I saw an argument on HN recently where people made these statements:

1\. The UK is a much more violent society than the US, statistically.

2\. There are dozens of U.S. cities with higher per capita murder rates than
London or any other city in the UK.

3\. Murder rates are higher in the US, but murder is a small fraction of
violent crime. All other violent crime is much more common in the UK than in
the US.

No-one provided sources; people asked for them later. Suppose HN ran an
automated fact-checker over every sentence ever posted, searching for
statements of the form: "[country] is (much|a lot)? more [quality] than
[country]" - or a more sophisticated regex that captures more applicable
cases.

And then, for the sentences that it understands, it checks the claim. Maybe it
highlights incorrect statements in red, or just adds footnotes. This might
make online debates more rigorous. Not only would a few statements be fact-
checked, but the knowledge that a fact-checking program will look at your
comment might incentivize people to be more careful with facts.
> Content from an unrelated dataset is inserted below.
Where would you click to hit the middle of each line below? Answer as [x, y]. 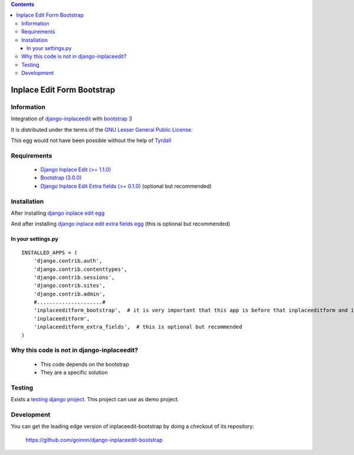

Newspapers and other media would find automated fact-checkers useful too.

Taking a longer view (like decades), with good speech-to-text technology, it
could fact-check TV broadcasts in real-time. This should improve the debate
quality not just of obscure internet forums, but also nationally-broadcast TV.
Then, maybe, we'd see an improvement in the accuracy of all political debate,
which should improve democracy.

------
fizx
I deeply want the ability to supply my own datasets, which can be
graphed/explored with their tools.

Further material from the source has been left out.